On Sat, 25 Jun 2005 19:31:20 -0600, John Roth wrote:

> 
> "Dave Benjamin" <ramen at lackingtalent.com> wrote in message 
> news:slrndbrse5.71d.ramen at lackingtalent.com...
>> Guido gave a good, long interview, available at IT Conversations, as was
>> recently announced by Dr. Dobb's Python-URL! The audio clips are available
> 
> [snip]
> 
>>  - Java: the usual static vs. dynamic, static analysis vs. unit testing
>>    arguments. Guido says that there's such a small amount of problems that
>>    can be caught at compile time, and even the smallest amount of unit
>>    testing would also catch these problems. "The blindness of that 
>> [static]
>>    position... escapes me."
> 
> Three years ago, this was a viable arguement. Two years ago, it was
> beginning to show difficulties. Today anyone who makes it can be
> accused of having their head in the sand [1].
> 
> What's being ignored is that type information is useful for other things
> than compile type checking. The major case in point is the way IDEs
> such as IntelliJ and Eclipse use type information to do refactoring, code
> completion and eventually numerous other things. A Java programmer
> using IntelliJ or Eclipse can eliminate the advantage that Python
> used to have, and possibly even pull ahead.

I haven't used IntelliJ or Eclipse, so I guess I'll have to take your word
for how wonderful they are.

[snip]
> I'll throw out one very simple example in the string library. The
> index() and find() methods, and their variants, suffer from a bad case
> of non-obviousness inherited from the C library. 

It must be an very bad case of non-obviousness indeed, because it isn't
obvious to me at all what particular bit of non-obviousness it is that
you are referring to.

> A very simple
> replacement would fix this.
> 
> --------------------------------
> 
> findall([maxfind,] sub, [start, [end]])
> 
> findall returns a list (possibly a tuple) of the beginning index of each
> substring which matches sub. If there are no matches, an empty list is
> returned.

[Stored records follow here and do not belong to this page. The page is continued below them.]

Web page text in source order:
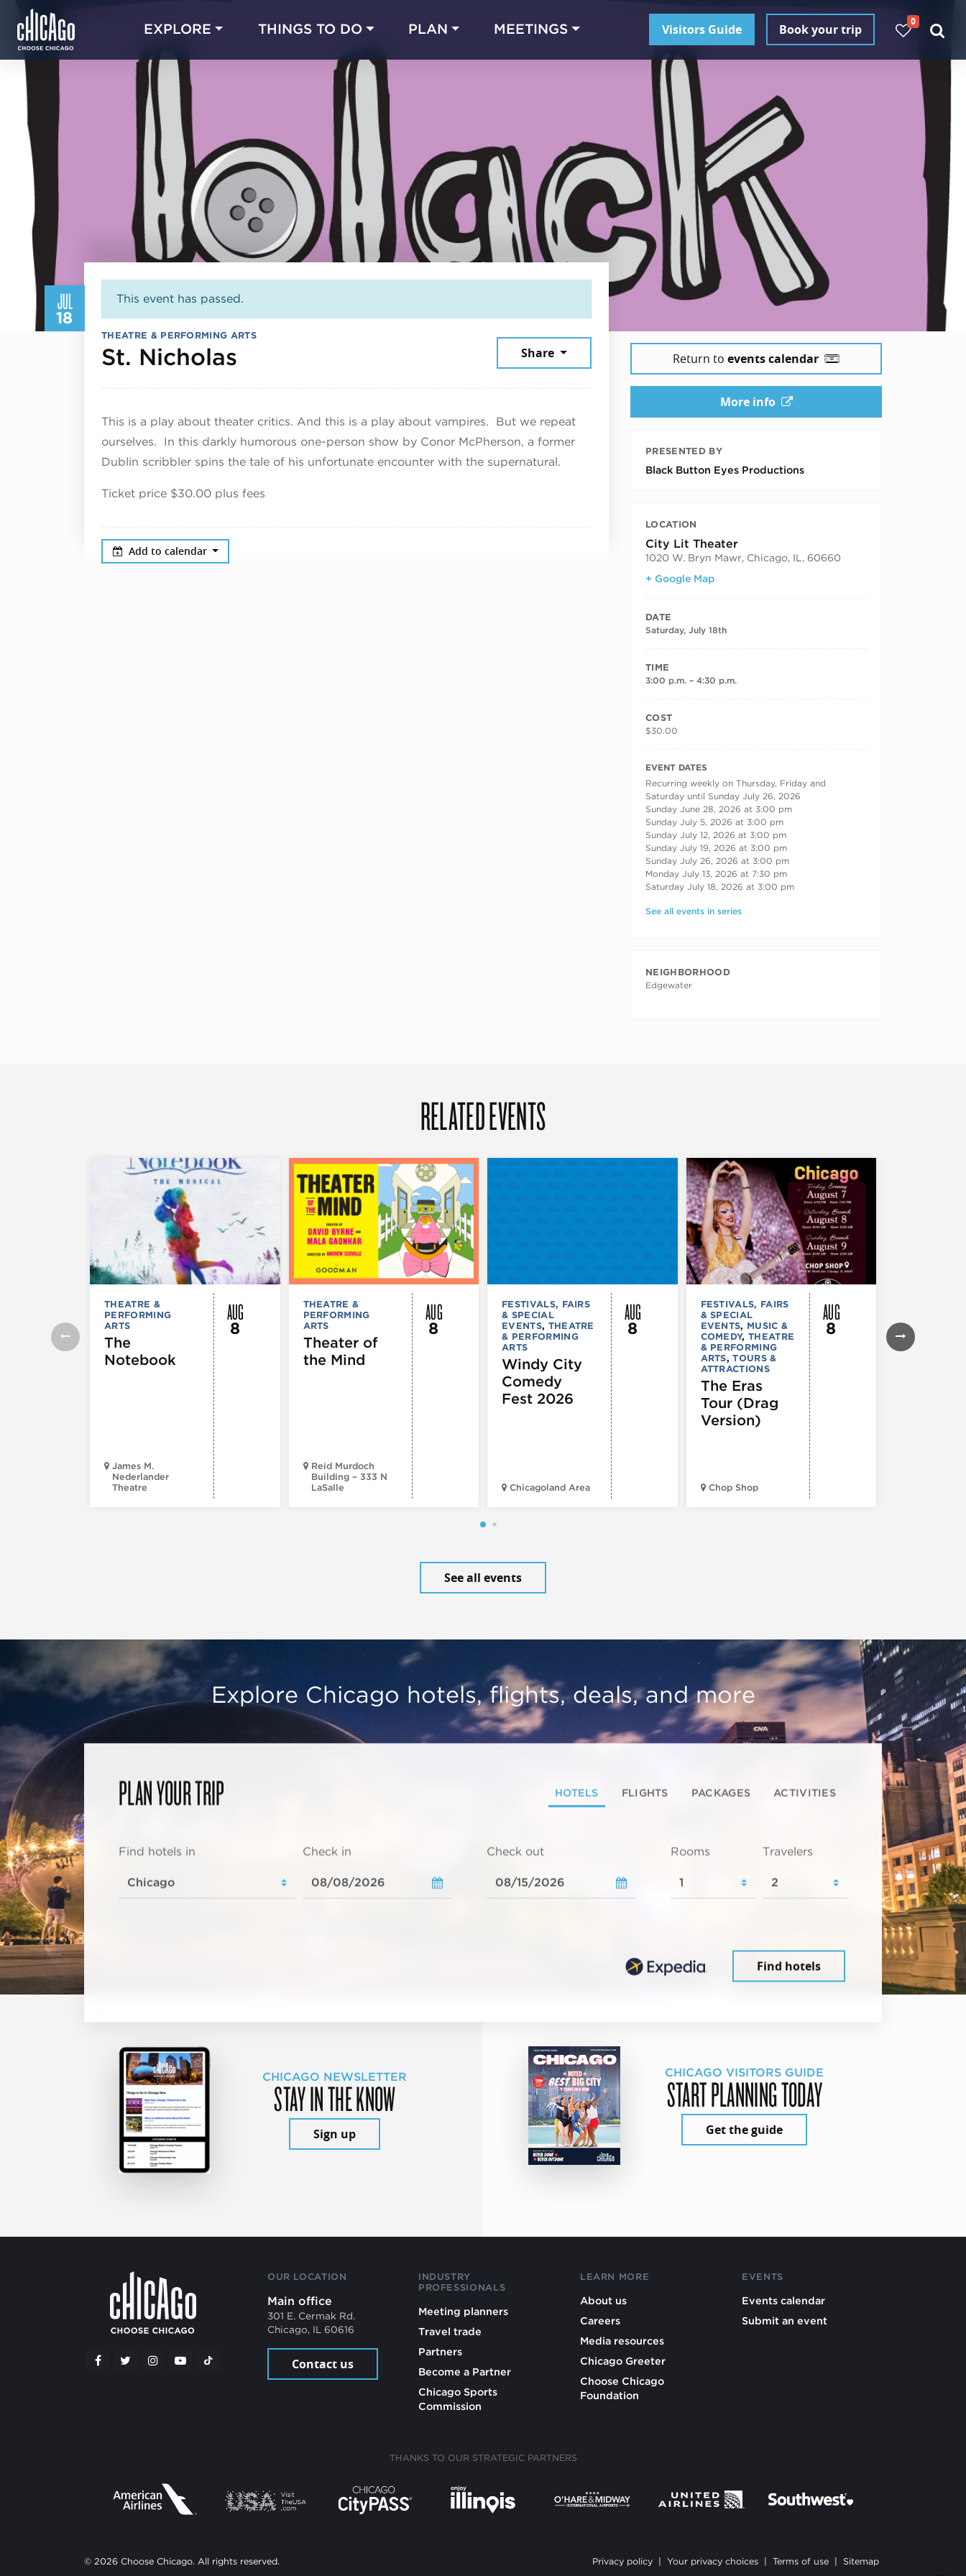
EXPLORE THINGS TO DO PLAN MEETINGS Visitors Guide Book your trip
0
JUL
18
This event has passed.
THEATRE & PERFORMING ARTS
St. Nicholas Share
This is a play about theater critics. And this is a play about vampires. But we repeat
ourselves. In this darkly humorous one-person show by Conor McPherson, a former
Dublin scribbler spins the tale of his unfortunate encounter with the supernatural.
Ticket price $30.00 plus fees
Add to calendar
Return to events calendar
More info
PRESENTED BY
Black Button Eyes Productions
LOCATION
City Lit Theater
1020 W. Bryn Mawr, Chicago, IL, 60660
+ Google Map
DATE
Saturday, July 18th
TIME
3:00 p.m. – 4:30 p.m.
COST
$30.00
RECURRING DATES
EVENT DATES
Recurring weekly on Thursday, Friday and
Saturday until Sunday July 26, 2026
Sunday June 28, 2026 at 3:00 pm
Sunday July 5, 2026 at 3:00 pm
Sunday July 12, 2026 at 3:00 pm
Sunday July 19, 2026 at 3:00 pm
Sunday July 26, 2026 at 3:00 pm
Monday July 13, 2026 at 7:30 pm
Saturday July 18, 2026 at 3:00 pm
See all events in series
NEIGHBORHOOD
Edgewater
RELATED EVENTS
THEATRE &
PERFORMING
ARTS
The
Notebook
James M.
Nederlander
Theatre
AUG
8
THEATRE &
PERFORMING
ARTS
Theater of
the Mind
Reid Murdoch
Building – 333 N
LaSalle
AUG
8
FESTIVALS, FAIRS
& SPECIAL
EVENTS, THEATRE
& PERFORMING
ARTS
Windy City
Comedy
Fest 2026
Chicagoland Area
AUG
8
FESTIVALS, FAIRS
& SPECIAL
EVENTS, MUSIC &
COMEDY,THEATRE
& PERFORMING
ARTS,TOURS &
ATTRACTIONS
The Eras
Tour (Drag
Version)
Chop Shop
AUG
8
EVENTS
&
ARTS
See all events
Explore Chicago hotels, flights, deals, and more
PLAN YOUR TRIP HOTELS FLIGHTS PACKAGES ACTIVITIES
Find hotels in Check in Check out Rooms Travelers
Find hotels
CHICAGO NEWSLETTER
STAY IN THE KNOW
Sign up
CHICAGO VISITORS GUIDE
START PLANNING TODAY
Get the guide
OUR LOCATION
Main office
301 E. Cermak Rd.
Chicago, IL 60616
Contact us
INDUSTRY
PROFESSIONALS
Meeting planners
Travel trade
Partners
Become a Partner
Chicago Sports
Commission
LEARN MORE
About us
Careers
Media resources
Chicago Greeter
Choose Chicago
Foundation
EVENTS
Events calendar
Submit an event
THANKS TO OUR STRATEGIC PARTNERS
© 2026 Choose Chicago. All rights reserved. Privacy policy Your privacy choices Terms of use Sitemap

At most maxfind indexes are returned. start and end have the
> same meaning as in the existing find and index methods.

Am I the only one who has reservations about having to build a list of all
the matches before doing anything with them?

s = "a" * 10000000  # 10 MB of data to search
L = s.findall("a")  # lots of matches means L is very large

or imagine a more complex case where I have to programmatically change my
search string as I go. I might not know how many matches I need until I
have found them and can analyse the text around the match.

Seems to me that rather than having to find all matches regardless of what
you actually want, it would be better to turn find into a generator. Then
findall becomes list(find) and you still have the flexibility of finding
matches one at a time.

> This version works intuitively with if statements (an empty list is
> false), goes directly into for statements, can be implemented as an
> iterator, and is only less efficient by a constant (creation of the
> list) if the maxfind parameter is used. It never throws an exception
> (unless the parameter list has the wrong types). Its an example of a
> method that can be used cleanly with a type inferencer, while the index
> and find methods cannot.

Er, how does that last one work? How can findall be used cleanly? Why
can't find?

-- 
Steven.